Latitude, mass concentrations, and climate also messed with the half-period/metre ("seconds pendulum") definition; with increasing frequency precision, one would need an almanac, an accelerometer, and probably other tools. Additionally, stabilizing the length of the pendulum under environmental conditions was already known to be tricky, with materials science unable to produce reasonably low thermal-expansion rods prior to the 20th century.

Consequently, the seconds-pendulum/metre relationship gets in the way as one might want to go to sub-millimetre length precision for parts made in different locations or at different times of the day or year. Precision copies of a prototype was more reliable in practice.

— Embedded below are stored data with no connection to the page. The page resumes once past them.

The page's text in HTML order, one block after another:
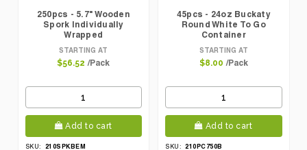
250pcs - 5.7" Wooden
Spork Individually
Wrapped
STARTING AT
$56.52 /Pack
Add to cart
SKU:
210SPKBEM
45pcs - 24oz Buckaty
Round White To Go
Container
STARTING AT
$8.00 /Pack
Add to cart
SKU: 210PC750B
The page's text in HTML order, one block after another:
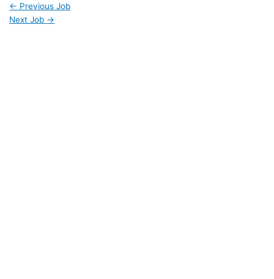
← Previous Job
Next Job →
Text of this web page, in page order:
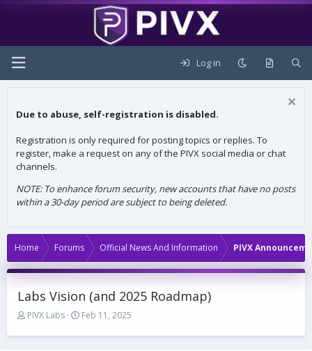
Log in
Due to abuse, self-registration is disabled.
Registration is only required for posting topics or replies. To
register, make a request on any of the PIVX social media or chat
channels.
NOTE: To enhance forum security, new accounts that have no posts
within a 30-day period are subject to being deleted.
Home Forums Official News And Information PIVX
Labs Vision (and 2025 Roadmap)
T
r
PIVX Labs
S
a
Feb 11, 2025
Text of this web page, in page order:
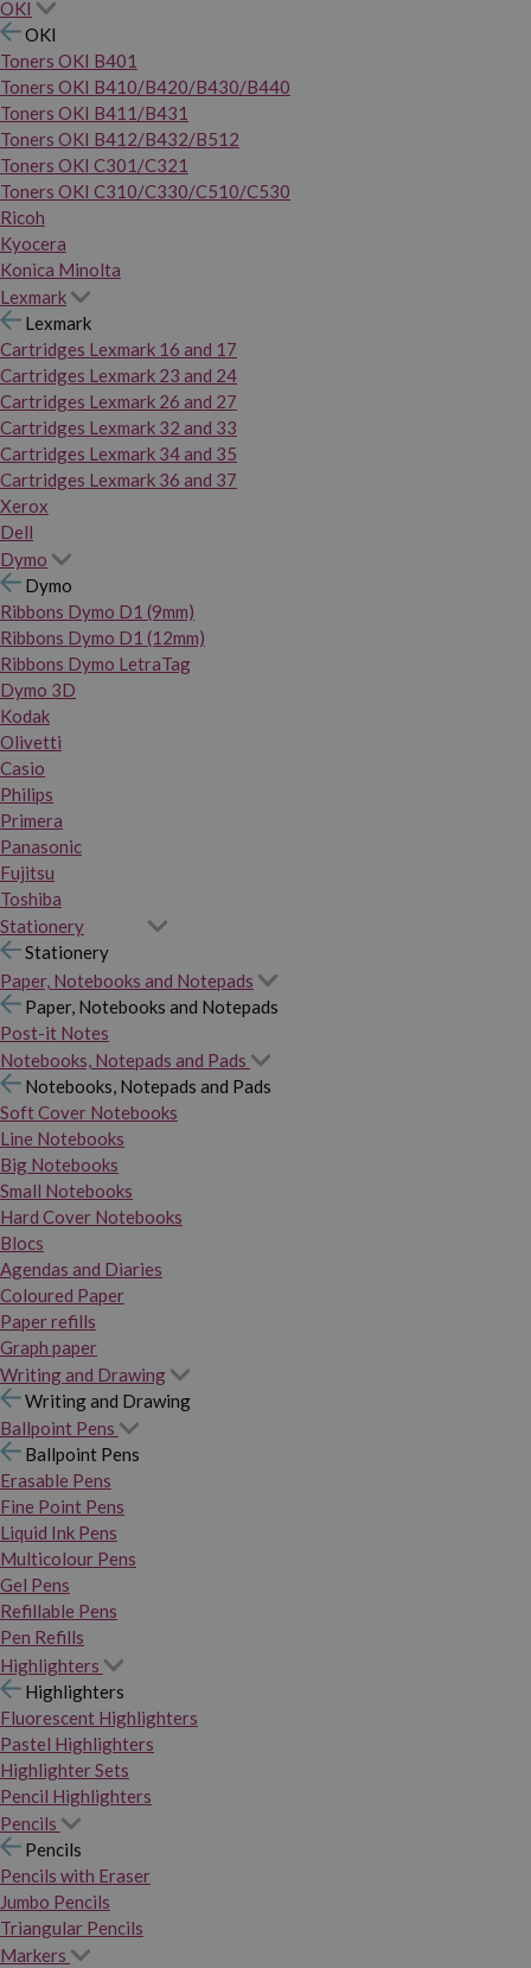
OKI
OKI
Toners OKI B401
Toners OKI B410/B420/B430/B440
Toners OKI B411/B431
Toners OKI B412/B432/B512
Toners OKI C301/C321
Toners OKI C310/C330/C510/C530
Ricoh
Kyocera
Konica Minolta
Lexmark
Lexmark
Cartridges Lexmark 16 and 17
Cartridges Lexmark 23 and 24
Cartridges Lexmark 26 and 27
Cartridges Lexmark 32 and 33
Cartridges Lexmark 34 and 35
Cartridges Lexmark 36 and 37
Xerox
Dell
Dymo
Dymo
Ribbons Dymo D1 (9mm)
Ribbons Dymo D1 (12mm)
Ribbons Dymo LetraTag
Dymo 3D
Kodak
Olivetti
Casio
Philips
Primera
Panasonic
Fujitsu
Toshiba
Stationery
Stationery
Paper, Notebooks and Notepads
Paper, Notebooks and Notepads
Post-it Notes
Notebooks, Notepads and Pads
Notebooks, Notepads and Pads
Soft Cover Notebooks
Line Notebooks
Big Notebooks
Small Notebooks
Hard Cover Notebooks
Blocs
Agendas and Diaries
Coloured Paper
Paper refills
Graph paper
Writing and Drawing
Writing and Drawing
Ballpoint Pens
Ballpoint Pens
Erasable Pens
Fine Point Pens
Liquid Ink Pens
Multicolour Pens
Gel Pens
Refillable Pens
Pen Refills
Highlighters
Highlighters
Fluorescent Highlighters
Pastel Highlighters
Highlighter Sets
Pencil Highlighters
Pencils
Pencils
Pencils with Eraser
Jumbo Pencils
Triangular Pencils
Markers

(In practice we mostly still generate precise and accurate physical artifacts and make copies from those, it's just that there one can in principle generate such an artifact just about anywhere and anywhen, calibrating with (for example) interferometry <https://iopscience.iop.org/book/edit/978-0-7503-1578-4/chapt...>)

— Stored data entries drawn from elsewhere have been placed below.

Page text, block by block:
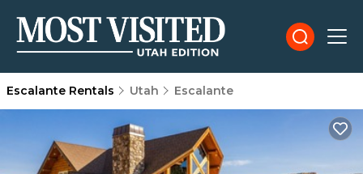
Escalante Rentals Utah Escalante
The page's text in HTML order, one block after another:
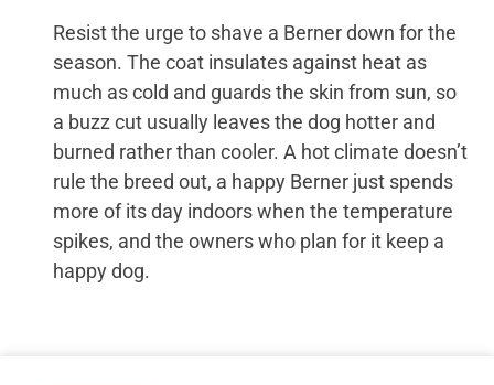
Resist the urge to shave a Berner down for the
season. The coat insulates against heat as
much as cold and guards the skin from sun, so
a buzz cut usually leaves the dog hotter and
burned rather than cooler. A hot climate doesn’t
rule the breed out, a happy Berner just spends
more of its day indoors when the temperature
spikes, and the owners who plan for it keep a
happy dog.
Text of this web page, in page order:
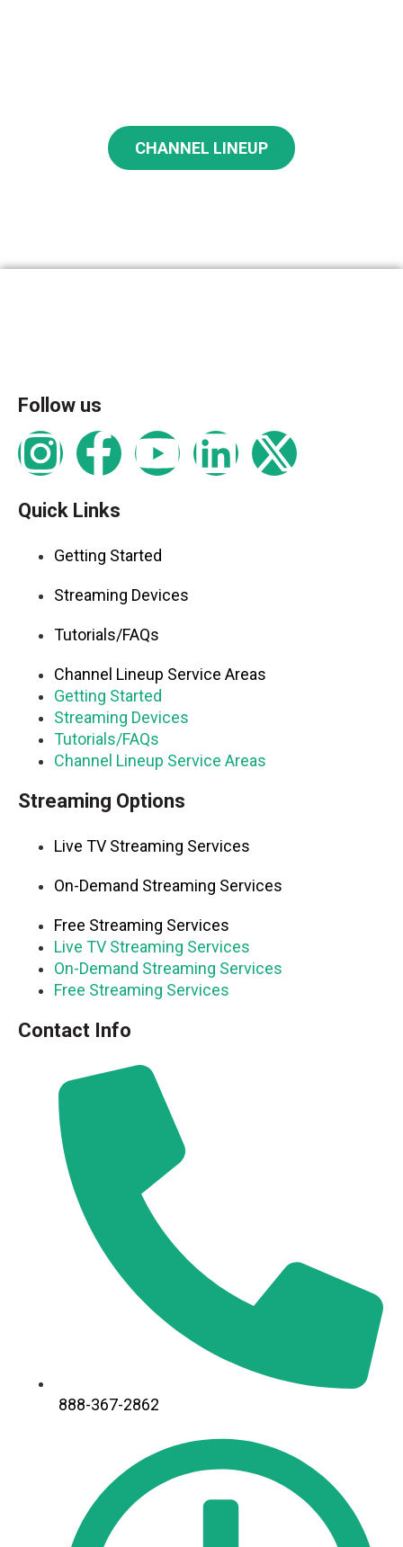
CHANNEL LINEUP
Follow us
Quick Links
Getting Started
Streaming Devices
Tutorials/FAQs
Channel Lineup Service Areas
Getting Started
Streaming Devices
Tutorials/FAQs
Channel Lineup Service Areas
Streaming Options
Live TV Streaming Services
On-Demand Streaming Services
Free Streaming Services
Live TV Streaming Services
On-Demand Streaming Services
Free Streaming Services
Contact Info
888-367-2862
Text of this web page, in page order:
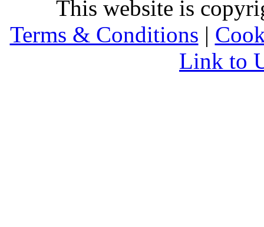
This website is
Terms & Conditions |
Link to
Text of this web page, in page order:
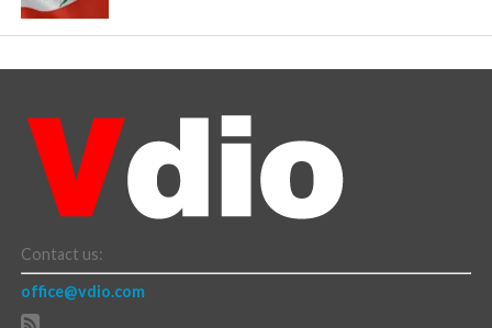
Contact us:
office@vdio.com
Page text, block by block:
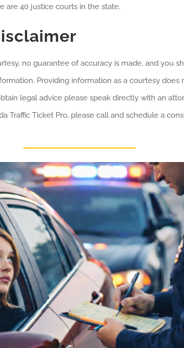
are 40 justice courts in the state.
no guarantee of accuracy is made, and you
Providing information as a courtesy does
legal advice please speak directly with an
Traffic Ticket Pro, please call and schedule a
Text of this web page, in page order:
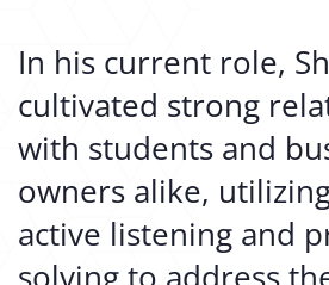
In his current role,
cultivated strong
with students and
owners alike,
active listening and
solving to address
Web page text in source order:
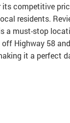
its competitive
residents.
a must-stop
Highway 58
it a perfect
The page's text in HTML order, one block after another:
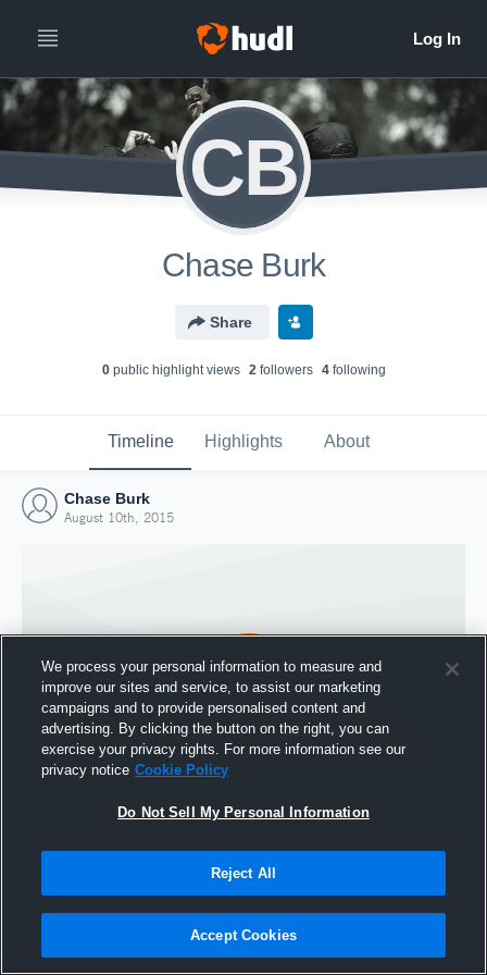
CB
Chase Burk
Share
0public highlight views 2followers 4following
Timeline Highlights About
Chase Burk
August 10th, 2015
Joined Hudl
We process your personal information to measure and
improve our sites and service, to assist our marketing
campaigns and to provide personalised content and
advertising. By clicking the button on the right, you can
exercise your privacy rights. For more information see our
privacy notice Cookie Policy
Do Not Sell My Personal Information
Reject All
Accept Cookies
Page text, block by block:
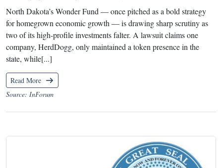
North Dakota’s Wonder Fund — once pitched as a bold strategy
for homegrown economic growth — is drawing sharp scrutiny as
two of its high-profile investments falter. A lawsuit claims one
company, HerdDogg, only maintained a token presence in the
state, while[...]
Read More
Source: InForum
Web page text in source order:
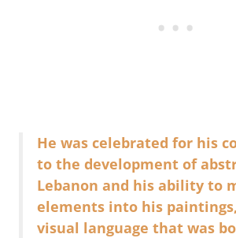
He was celebrated for his
to the development of
Lebanon and his ability to
elements into his
visual language that was
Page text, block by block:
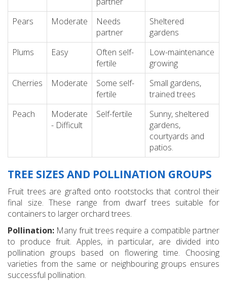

Finally, the Trinity Clock <https://clock.trin.cam.ac.uk/main.php?menu_option=theory> is a neat examination of a well known pendulum clock that's surprisingly accurate (if not really precise; it's been reliably accurate to within two seconds over the course of a month for a very long time, but it's not going to give you a 10MHz sine-wave, and it's not a good for disciplining an oscillator which does so). Do check out the various plots.

[bonzini]

> Latitude, mass concentrations, and climate also messed with the half-period/metre ("seconds pendulum") definition

Probably not by 15% which was the difference between the traditional second and the decimal second.

[raattgift]

Sure but using a physical pendulum as a frequency standard is unreliable; an unreliable frequency standard is a bad basis for any sort of time-of-travel definition of length.

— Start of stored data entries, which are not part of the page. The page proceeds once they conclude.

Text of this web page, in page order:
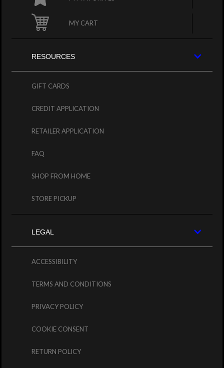
MY CART
RESOURCES
GIFT CARDS
CREDIT APPLICATION
RETAILER APPLICATION
FAQ
SHOP FROM HOME
STORE PICKUP
LEGAL
ACCESSIBILITY
TERMS AND CONDITIONS
PRIVACY POLICY
COOKIE CONSENT
RETURN POLICY
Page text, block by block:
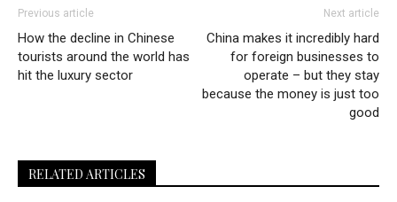
Previous article
How the decline in Chinese
tourists around the world has
hit the luxury sector
Next article
China makes it incredibly hard
for foreign businesses to
operate – but they stay
because the money is just too
good
RELATED ARTICLES
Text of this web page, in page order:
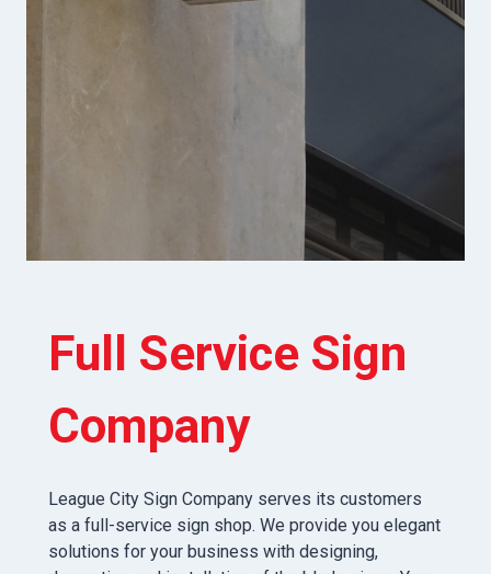
Full Service Sign
Company
League City Sign Company serves its customers
as a full-service sign shop. We provide you elegant
solutions for your business with designing,
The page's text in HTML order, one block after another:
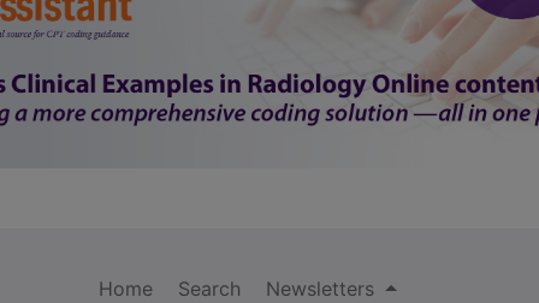
Home Search
Newsletters
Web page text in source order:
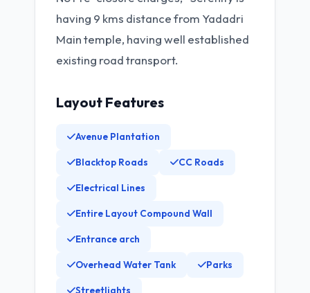
having 9 kms distance from Yadadri
Main temple, having well established
existing road transport.
Layout Features
Avenue Plantation
Blacktop Roads CC Roads
Electrical Lines
Entire Layout Compound Wall
Entrance arch
Overhead Water Tank Parks
Streetlights
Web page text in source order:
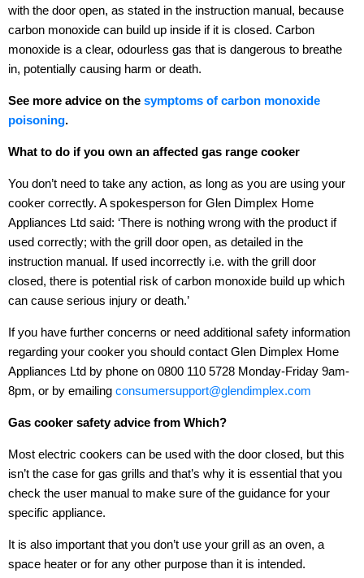
with the door open, as stated in the instruction manual, because
carbon monoxide can build up inside if it is closed. Carbon
monoxide is a clear, odourless gas that is dangerous to breathe
in, potentially causing harm or death.
See more advice on the symptoms of carbon monoxide
poisoning.
What to do if you own an affected gas range cooker
You don’t need to take any action, as long as you are using your
cooker correctly. A spokesperson for Glen Dimplex Home
Appliances Ltd said: ‘There is nothing wrong with the product if
used correctly; with the grill door open, as detailed in the
instruction manual. If used incorrectly i.e. with the grill door
closed, there is potential risk of carbon monoxide build up which
can cause serious injury or death.’
If you have further concerns or need additional safety information
regarding your cooker you should contact Glen Dimplex Home
Appliances Ltd by phone on 0800 110 5728 Monday-Friday 9am-
8pm, or by emailing consumersupport@glendimplex.com
Gas cooker safety advice from Which?
Most electric cookers can be used with the door closed, but this
isn’t the case for gas grills and that’s why it is essential that you
check the user manual to make sure of the guidance for your
specific appliance.
It is also important that you don’t use your grill as an oven, a
space heater or for any other purpose than it is intended.

Many difficulties of using pendulum clocks (and in transporting any sort of chronometer) in real circumstances were also known before the revolution, with French clockmakers competing for the prize money in Britain's Longitude Act 1714 (13 Ann. c. 14) and the ancien regime's various prize offers in the 1740-1770s.

Prior to Harrison's marine chronometers, minimum longitude errors introduced in multi-degree changes of latitudes were indeed on the order of 10% across an oceanic part of a great circle or other more favourable route under cloudy conditions, and sufficient that in the early 18th century it was common for ships to navigate by dead reckoning along a single line of latitude -- a boon to pirates and other enemies, and also often adding many days to the travel time, in an effort to avoid the common problem (eg. HMS Centurion, 1741) of not knowing whether one was west or east of a landmark at a known latitude.

Prominent pre-revolutionary figures also disliked the idea of relying on chronometry for position/length/angle measurements generally -- most notably the excellent geometer and astronomer Pierre Bouguer (after whom the relevant <https://en.wikipedia.org/wiki/Bouguer_anomaly> is named) -- so it's not as if messing up a seconds-pendulum-based definition of a metre (and its consequences for the neat pole-to-equator 1/4 great circle length or mass of a cm^3 of water at STP, both of which now are just approximately round numbers) would have been universally outrageous.

And anyway surely one could consider a solution in which the half-period of the metre pendulum might not be exactly one decimal second. After all, at the time in practice one had to measure across many swings to obtain the effective length with reasonable precision. And Earth's rotation was known to be unstable (Richer, Newton, Maupertuis).